Everybody knows the age-old Ray Kroc story.
You’ve probably heard it in some MBA class or business book. Ray Kroc — the man behind the McDonald’s empire — once stood in front of a classroom and asked, “What business is McDonald’s in?”
Everyone took a stab at it.
“Hamburgers.”
“Food service.”
“Fast, efficient restaurants.”
“Maybe family entertainment?”
And Ray just shook his head.
“Nope,” he said. “McDonald’s is in the real estate business.”
They own some of the most valuable property in the world. That’s their actual business. The burgers are just the vehicle to get people there.
That story has stuck with me for years.
Because every now and then, you find yourself in a business thinking you’re selling one thing — only to realise your actual business is something else entirely.
And that’s exactly what I’ve come to understand about Rocking.
We’re not in the internet business.
We’re not in the bandwidth business.
We’re not even in the technical support business.
We’re in the support business — full stop.
That’s what we really sell.
Helping people. Being there when things go wrong. Offering calm, control, and clarity in the middle of chaos.
Sure, the money comes from products like Office 365, internet links, email hosting, endpoint security. But those are just the vehicles. They’re the burgers.
The thing people are actually buying is the confidence that when something breaks — when their inbox dies, or the internet drops, or a client can’t reach them — someone has their back.
And that someone is us.
That’s the core of our business. That’s Rocking.
Over time, we’ve come to realise that delivering excellent support — the kind people remember, and rave about — comes down to three core things.
If you’re missing any one of these, the whole experience breaks down.
1. Fast, meaningful response
If someone logs a ticket, sends an email, or hits us on WhatsApp, and we take two hours to reply — that sucks.
That’s just bad support.
From the user’s perspective, they’re stuck. They need help now. Waiting two hours to hear back is like being left on read during a crisis.
So we’ve made this a non-negotiable at Rocking.
We aim to respond in single-digit minutes whenever possible. Definitely within 15. And never longer than 20–30 unless the world is on fire.
Especially when there’s a crisis — a link outage, a full-on system failure — we jump in fast. Because that first touchpoint is critical. It tells the customer: We’re here. We’ve got this. You’re not alone.
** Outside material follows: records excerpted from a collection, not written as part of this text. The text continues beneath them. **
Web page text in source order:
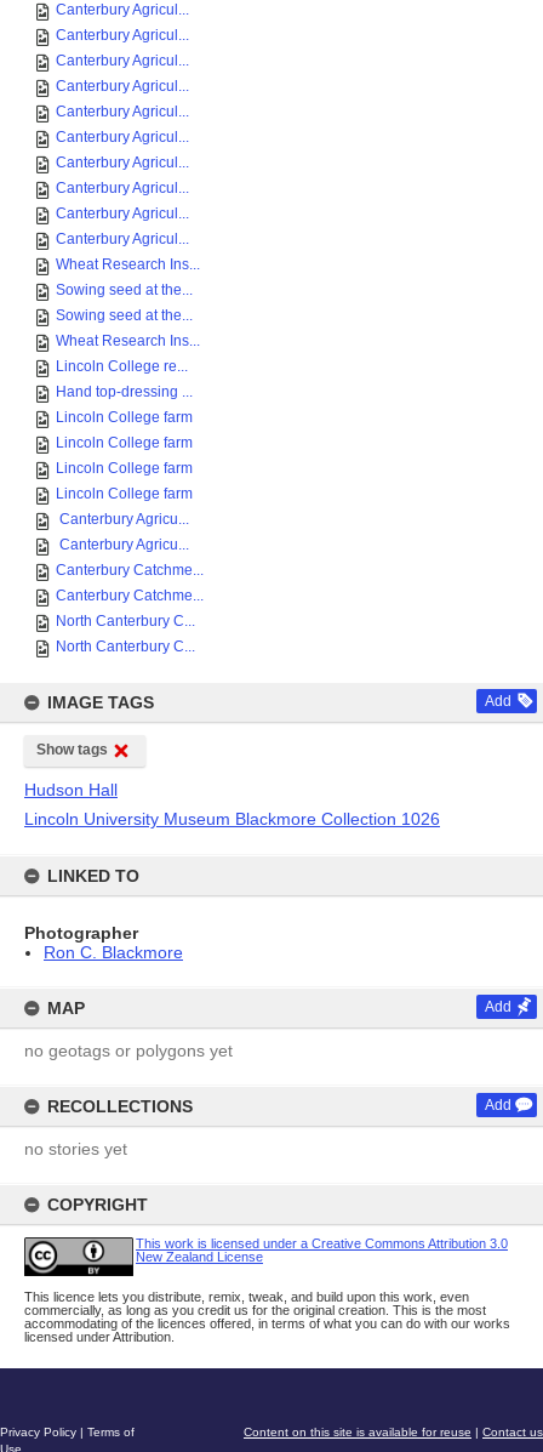
Canterbury Agricul...
Canterbury Agricul...
Canterbury Agricul...
Canterbury Agricul...
Canterbury Agricul...
Canterbury Agricul...
Canterbury Agricul...
Canterbury Agricul...
Canterbury Agricul...
Canterbury Agricul...
Wheat Research Ins...
Sowing seed at the...
Sowing seed at the...
Wheat Research Ins...
Lincoln College re...
Hand top-dressing ...
Lincoln College farm
Lincoln College farm
Lincoln College farm
Lincoln College farm
Canterbury Agricu...
Canterbury Agricu...
Canterbury Catchme...
Canterbury Catchme...
North Canterbury C...
North Canterbury C...
IMAGE TAGS Add
Show tags
Hudson Hall
Lincoln University Museum Blackmore Collection 1026
LINKED TO
Photographer
Ron C. Blackmore
MAP Add
no geotags or polygons yet
RECOLLECTIONS Add
no stories yet
COPYRIGHT
This work is licensed under a Creative Commons Attribution 3.0
New Zealand License
This licence lets you distribute, remix, tweak, and build upon this work, even
commercially, as long as you credit us for the original creation. This is the most
accommodating of the licences offered, in terms of what you can do with our works
licensed under Attribution.
Content on this site is available for reuse | Contact us
Privacy Policy | Terms of
Use

2. Reassurance, even if you can’t fix it right now
Let’s be honest — not every problem can be fixed immediately.
Sometimes a support ticket is a three-click win. Amazing. But more often, it’s a major issue with a third-party provider. Think Microsoft going down. Or a fiber provider with a cut line somewhere in the middle of nowhere.
In those moments, you might not be able to fix it instantly.
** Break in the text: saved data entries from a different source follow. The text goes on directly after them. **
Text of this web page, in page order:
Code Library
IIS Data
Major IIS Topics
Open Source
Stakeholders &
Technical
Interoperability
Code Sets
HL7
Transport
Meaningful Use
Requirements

But what you can do is reassure the customer that you’re on it. That you understand what’s going on. That you’re capable. That you’re working with the right people to get it sorted.
That level of calm — of competence — goes a long, long way.
Because what the client really wants is peace of mind.
They want to know:
“I’ve handed this over to Rocking. They know what they’re doing. I don’t have to stress about this anymore.”
If you can give people that feeling, you win. Every time.